If force on a particle `vecF = (Sin at)hati + (cos at)hatj` and displacement `vecS = sin(frac{at}{3}hati) + cos(frac{at}{3})hatj` are functions of time (t) then value of t at which they are perpendicular for first time is (a is positive constant and t>0)

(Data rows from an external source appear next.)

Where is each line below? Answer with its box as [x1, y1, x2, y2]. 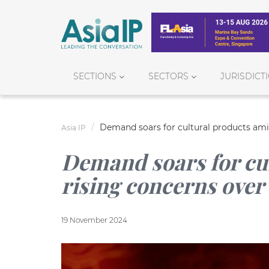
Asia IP [61, 122, 86, 132]
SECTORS [148, 70, 189, 82]
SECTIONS [73, 70, 116, 82]
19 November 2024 [61, 215, 127, 225]
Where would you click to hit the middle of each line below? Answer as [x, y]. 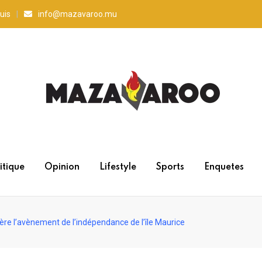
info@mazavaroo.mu [77, 14]
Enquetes [224, 167]
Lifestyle [118, 167]
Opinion [62, 167]
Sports [170, 167]
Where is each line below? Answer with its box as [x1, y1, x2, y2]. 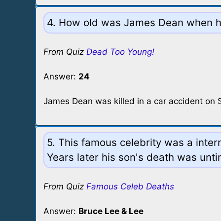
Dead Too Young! [86, 47, 154, 57]
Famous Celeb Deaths [86, 182, 174, 191]
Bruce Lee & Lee [78, 206, 144, 216]
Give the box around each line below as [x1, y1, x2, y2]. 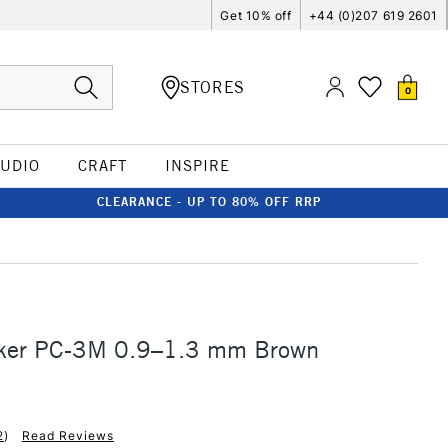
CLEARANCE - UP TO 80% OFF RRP [97, 194, 321, 209]
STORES [180, 76, 245, 97]
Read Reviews [21, 427, 114, 443]
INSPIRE [164, 156, 230, 175]
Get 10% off [220, 7, 292, 23]
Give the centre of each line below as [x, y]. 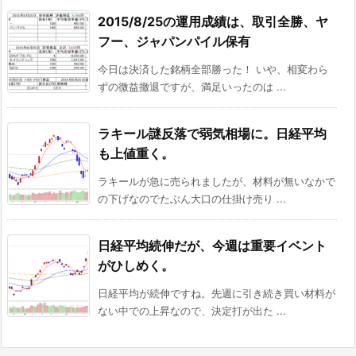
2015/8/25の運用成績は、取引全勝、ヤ [213, 22]
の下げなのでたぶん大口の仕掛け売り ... [192, 199]
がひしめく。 [136, 266]
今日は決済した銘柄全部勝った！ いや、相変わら [213, 70]
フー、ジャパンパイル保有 [174, 42]
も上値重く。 [136, 154]
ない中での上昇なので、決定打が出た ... [192, 311]
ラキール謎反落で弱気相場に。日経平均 [212, 134]
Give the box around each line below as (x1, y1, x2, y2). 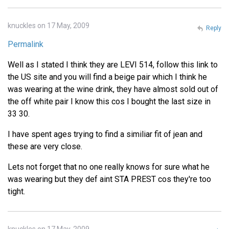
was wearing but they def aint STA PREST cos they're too (8, 174, 211, 184)
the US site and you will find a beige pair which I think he (8, 72, 207, 82)
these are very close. (8, 141, 82, 151)
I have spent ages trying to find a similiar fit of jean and (8, 129, 202, 139)
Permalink (8, 39, 43, 49)
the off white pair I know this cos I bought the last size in (8, 96, 211, 106)
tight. (8, 186, 25, 196)
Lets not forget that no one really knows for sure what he (8, 162, 210, 172)
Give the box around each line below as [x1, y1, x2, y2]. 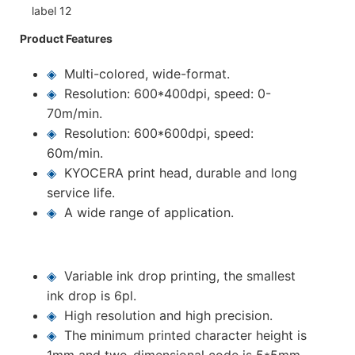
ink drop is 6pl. [47, 287, 137, 303]
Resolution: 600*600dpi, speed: [64, 124, 254, 141]
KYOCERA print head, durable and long [64, 164, 298, 181]
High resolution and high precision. [64, 307, 273, 323]
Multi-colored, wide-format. [64, 65, 231, 82]
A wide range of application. [64, 204, 235, 220]
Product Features [20, 31, 113, 45]
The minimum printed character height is [64, 326, 307, 343]
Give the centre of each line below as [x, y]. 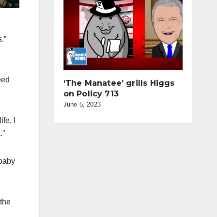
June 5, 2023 [82, 104]
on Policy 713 [91, 94]
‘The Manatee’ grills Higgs [119, 83]
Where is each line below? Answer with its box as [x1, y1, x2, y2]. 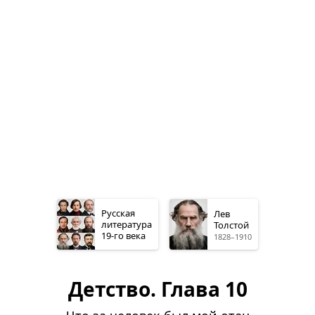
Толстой [214, 219, 249, 231]
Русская [101, 207, 135, 219]
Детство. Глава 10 [67, 276, 247, 302]
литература [101, 218, 152, 231]
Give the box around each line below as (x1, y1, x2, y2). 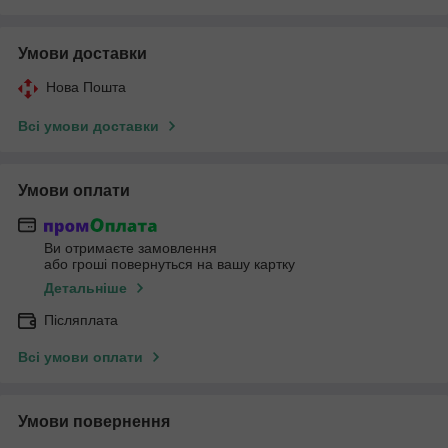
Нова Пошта (46, 78, 126, 95)
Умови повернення (18, 413, 170, 431)
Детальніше (44, 280, 127, 297)
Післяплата (44, 312, 118, 329)
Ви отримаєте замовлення (44, 240, 217, 257)
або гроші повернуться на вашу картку (44, 256, 295, 273)
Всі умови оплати (18, 349, 143, 366)
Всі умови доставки (18, 117, 159, 134)
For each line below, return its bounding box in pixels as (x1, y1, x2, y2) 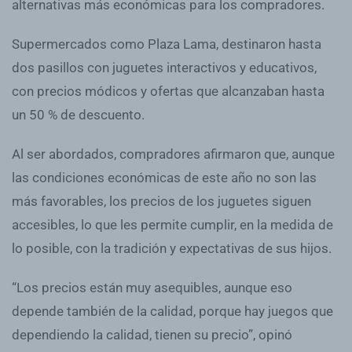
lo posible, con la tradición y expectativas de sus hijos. (12, 240, 332, 256)
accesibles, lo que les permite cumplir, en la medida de (12, 216, 333, 233)
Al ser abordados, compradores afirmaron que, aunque (12, 145, 335, 162)
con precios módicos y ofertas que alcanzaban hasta (12, 82, 324, 99)
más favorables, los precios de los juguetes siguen (12, 192, 311, 209)
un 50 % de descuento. (12, 106, 145, 123)
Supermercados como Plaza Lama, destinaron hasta (12, 35, 321, 52)
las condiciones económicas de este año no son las (12, 169, 317, 185)
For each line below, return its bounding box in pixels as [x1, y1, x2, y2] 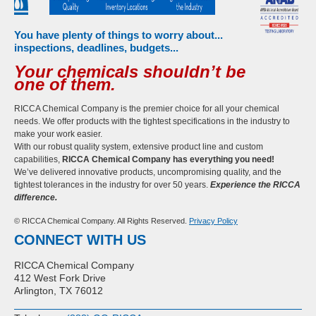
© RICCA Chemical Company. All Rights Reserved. [14, 217, 189, 225]
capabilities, [14, 154, 62, 164]
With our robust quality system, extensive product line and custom [14, 142, 263, 152]
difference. [14, 193, 57, 202]
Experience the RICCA [210, 180, 300, 190]
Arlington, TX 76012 [14, 285, 103, 296]
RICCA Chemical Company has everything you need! [62, 154, 276, 164]
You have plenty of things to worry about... [14, 29, 223, 41]
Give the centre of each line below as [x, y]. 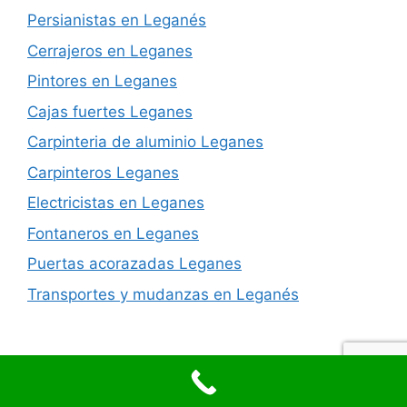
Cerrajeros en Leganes [110, 50]
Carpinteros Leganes [103, 172]
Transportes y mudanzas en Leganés [163, 294]
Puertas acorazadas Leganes [134, 264]
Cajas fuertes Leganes [110, 111]
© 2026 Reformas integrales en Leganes [159, 361]
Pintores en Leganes [102, 81]
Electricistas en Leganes [116, 203]
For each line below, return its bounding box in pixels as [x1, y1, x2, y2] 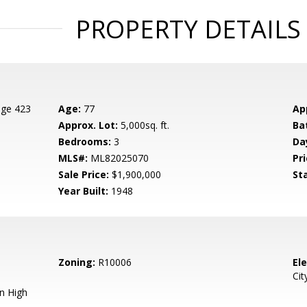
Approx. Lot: [58, 119, 119, 132]
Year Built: [58, 184, 109, 197]
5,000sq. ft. [118, 119, 170, 132]
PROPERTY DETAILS [75, 12, 301, 46]
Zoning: [58, 256, 96, 269]
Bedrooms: [58, 135, 112, 148]
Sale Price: [58, 168, 110, 181]
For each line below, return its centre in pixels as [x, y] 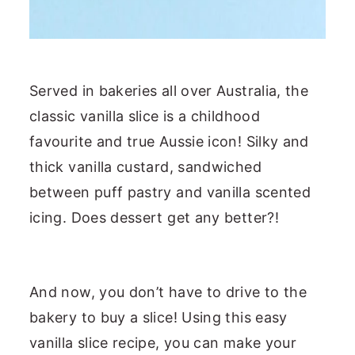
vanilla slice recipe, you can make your [163, 342]
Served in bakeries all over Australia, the [169, 90]
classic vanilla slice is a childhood [145, 116]
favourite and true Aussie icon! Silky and [169, 141]
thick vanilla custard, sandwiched [145, 166]
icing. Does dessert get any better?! [154, 217]
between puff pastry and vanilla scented [170, 192]
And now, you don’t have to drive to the [168, 292]
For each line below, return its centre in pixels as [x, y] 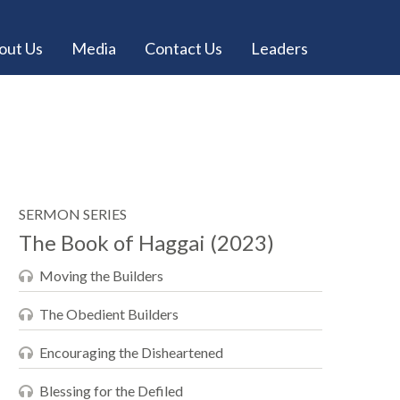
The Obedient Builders [109, 314]
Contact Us [183, 48]
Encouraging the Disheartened [131, 352]
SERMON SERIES [73, 214]
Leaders [279, 48]
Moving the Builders [101, 275]
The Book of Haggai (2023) [146, 242]
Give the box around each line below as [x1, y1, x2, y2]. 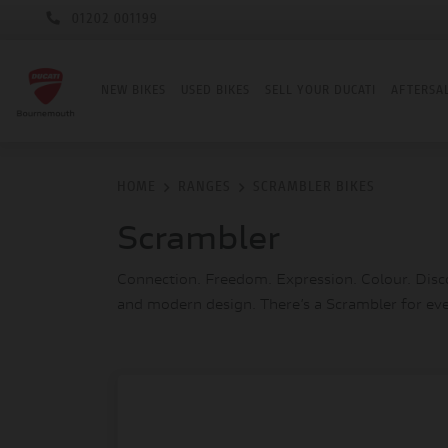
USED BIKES [181, 84, 250, 97]
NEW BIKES [101, 84, 166, 97]
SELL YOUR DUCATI [265, 84, 376, 97]
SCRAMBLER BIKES [253, 180, 375, 195]
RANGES [178, 180, 231, 195]
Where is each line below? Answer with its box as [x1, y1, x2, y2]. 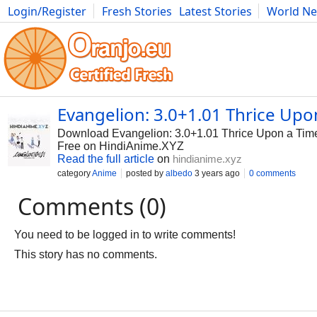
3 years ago [192, 168, 240, 178]
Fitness [183, 19, 221, 35]
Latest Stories [179, 4, 252, 19]
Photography [8, 19, 79, 35]
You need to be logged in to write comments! [14, 229, 236, 241]
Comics [86, 19, 125, 35]
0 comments [249, 168, 296, 178]
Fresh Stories [102, 4, 172, 19]
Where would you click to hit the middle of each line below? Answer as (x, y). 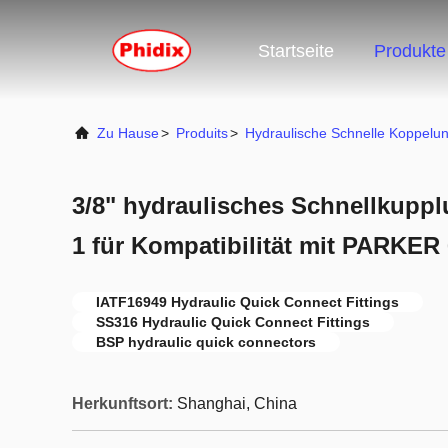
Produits (202, 133)
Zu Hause (128, 133)
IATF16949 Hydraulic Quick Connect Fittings (247, 302)
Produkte (410, 51)
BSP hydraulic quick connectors (206, 342)
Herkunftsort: (122, 403)
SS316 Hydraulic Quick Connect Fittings (233, 322)
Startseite (296, 51)
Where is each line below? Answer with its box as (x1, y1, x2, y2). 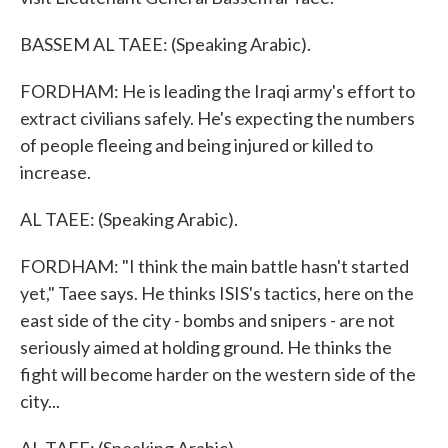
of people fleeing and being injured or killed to (20, 134, 373, 156)
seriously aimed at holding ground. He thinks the (20, 336, 392, 358)
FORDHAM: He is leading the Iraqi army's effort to (20, 80, 415, 102)
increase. (20, 161, 91, 183)
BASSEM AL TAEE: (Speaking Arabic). (20, 33, 311, 55)
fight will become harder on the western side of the (20, 363, 416, 385)
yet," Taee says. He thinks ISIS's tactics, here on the (20, 282, 414, 304)
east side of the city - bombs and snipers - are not (20, 309, 395, 331)
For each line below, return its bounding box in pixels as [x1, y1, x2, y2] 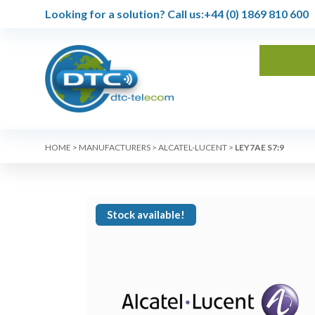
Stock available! [106, 207, 185, 221]
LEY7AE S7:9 [235, 142, 284, 153]
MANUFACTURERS [79, 142, 150, 153]
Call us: [165, 7, 204, 20]
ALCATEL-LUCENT [158, 142, 227, 153]
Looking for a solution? [45, 7, 165, 20]
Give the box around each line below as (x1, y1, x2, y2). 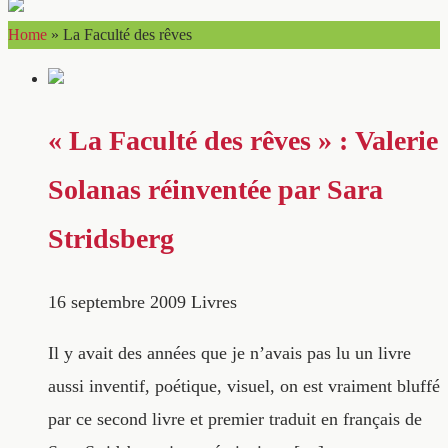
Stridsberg (48, 223, 174, 255)
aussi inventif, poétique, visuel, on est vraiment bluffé (48, 376, 440, 397)
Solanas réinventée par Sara (48, 174, 383, 206)
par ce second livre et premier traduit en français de (48, 409, 422, 430)
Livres (191, 292, 237, 312)
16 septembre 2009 (48, 292, 186, 312)
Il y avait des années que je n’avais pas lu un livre (48, 343, 411, 364)
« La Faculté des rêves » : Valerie (48, 125, 438, 157)
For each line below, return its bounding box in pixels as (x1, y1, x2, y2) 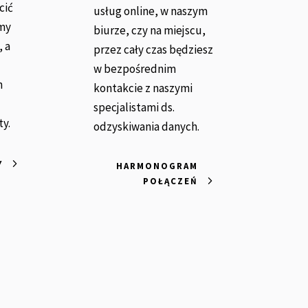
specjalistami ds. (93, 100, 175, 115)
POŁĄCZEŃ (142, 175, 198, 188)
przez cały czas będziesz (93, 42, 214, 58)
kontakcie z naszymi (93, 80, 193, 96)
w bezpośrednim (93, 61, 177, 77)
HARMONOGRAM (115, 160, 198, 173)
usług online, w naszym (93, 3, 208, 19)
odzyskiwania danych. (93, 119, 200, 135)
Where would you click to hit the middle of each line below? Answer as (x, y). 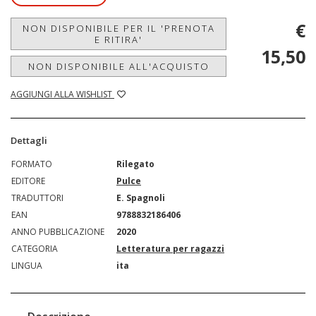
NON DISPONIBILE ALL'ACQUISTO (119, 67)
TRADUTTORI (37, 198)
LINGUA (27, 266)
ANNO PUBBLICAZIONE (58, 232)
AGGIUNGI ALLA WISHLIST (62, 95)
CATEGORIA (35, 249)
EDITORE (28, 181)
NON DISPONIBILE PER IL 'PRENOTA (119, 29)
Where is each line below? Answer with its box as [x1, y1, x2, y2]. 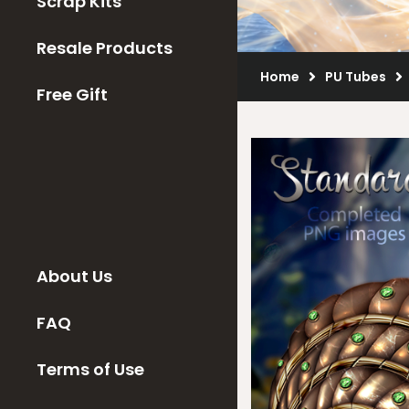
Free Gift [37, 83, 108, 106]
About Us [37, 265, 112, 288]
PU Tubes [325, 68, 386, 86]
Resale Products [37, 37, 173, 59]
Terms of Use [37, 358, 144, 381]
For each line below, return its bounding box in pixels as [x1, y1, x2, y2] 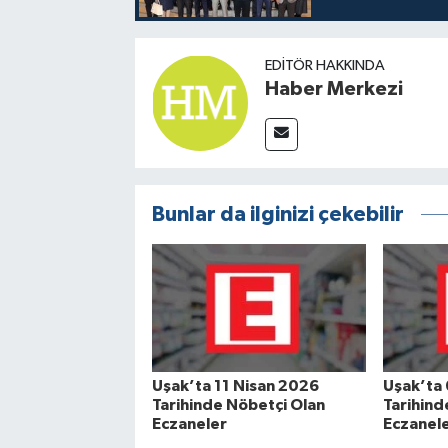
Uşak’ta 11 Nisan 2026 [151, 377, 319, 394]
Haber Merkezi [264, 78, 403, 99]
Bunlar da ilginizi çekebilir [151, 203, 404, 225]
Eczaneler [151, 415, 227, 432]
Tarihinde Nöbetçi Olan [151, 396, 325, 413]
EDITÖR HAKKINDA [264, 57, 385, 73]
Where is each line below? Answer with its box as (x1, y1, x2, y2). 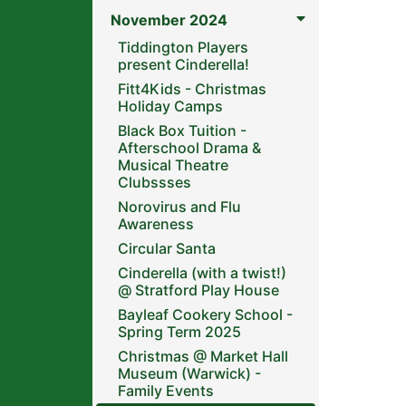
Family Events (118, 382, 214, 400)
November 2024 (111, 11, 227, 29)
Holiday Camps (118, 97, 223, 115)
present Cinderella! (118, 55, 249, 73)
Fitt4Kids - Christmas (118, 80, 266, 98)
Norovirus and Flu (118, 198, 241, 216)
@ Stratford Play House (118, 281, 279, 299)
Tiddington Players (118, 38, 248, 56)
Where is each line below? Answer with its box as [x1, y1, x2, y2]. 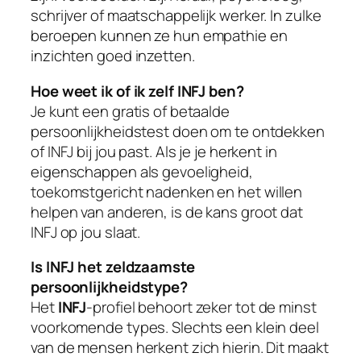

To solve the problem, we need to determine the time \( t \) at which the force vector \( \vec{F} \) and the displacement vector \( \vec{S} \) are perpendicular. This occurs when their dot product is zero. ### Step-by-Step Solution: 1. **Identify the Force and Displacement Vectors:** \[ \vec{F} = \sin(at) \hat{i} + \cos(at) \hat{j} \] \[ \vec{S} = \sin\left(\frac{at}{3}\right) \hat{i} + \cos\left(\frac{at}{3}\right) \hat{j} \] 2. **Set Up the Dot Product:** The dot product \( \vec{F} \cdot \vec{S} \) is given by: \[ \vec{F} \cdot \vec{S} = \left(\sin(at) \hat{i} + \cos(at) \hat{j}\right) \cdot \left(\sin\left(\frac{at}{3}\right) \hat{i} + \cos\left(\frac{at}{3}\right) \hat{j}\right) \] This simplifies to: \[ \vec{F} \cdot \vec{S} = \sin(at) \sin\left(\frac{at}{3}\right) + \cos(at) \cos\left(\frac{at}{3}\right) \] 3. **Use the Cosine Angle Identity:** We can use the cosine angle subtraction identity: \[ \cos(a - b) = \cos a \cos b + \sin a \sin b \] Thus, we can rewrite the dot product as: \[ \vec{F} \cdot \vec{S} = \cos\left(at - \frac{at}{3}\right) = \cos\left(\frac{2at}{3}\right) \] 4. **Set the Dot Product to Zero:** For the vectors to be perpendicular, we set the dot product to zero: \[ \cos\left(\frac{2at}{3}\right) = 0 \] 5. **Solve for \( t \):** The cosine function is zero at odd multiples of \( \frac{\pi}{2} \): \[ \frac{2at}{3} = \frac{\pi}{2} + n\pi \quad (n \in \mathbb{Z}) \] For the first positive solution (taking \( n = 0 \)): \[ \frac{2at}{3} = \frac{\pi}{2} \] Rearranging gives: \[ t = \frac{3\pi}{4a} \] ### Final Answer: The value of \( t \) at which the force and displacement vectors are perpendicular for the first time is: \[ t = \frac{3\pi}{4a} \]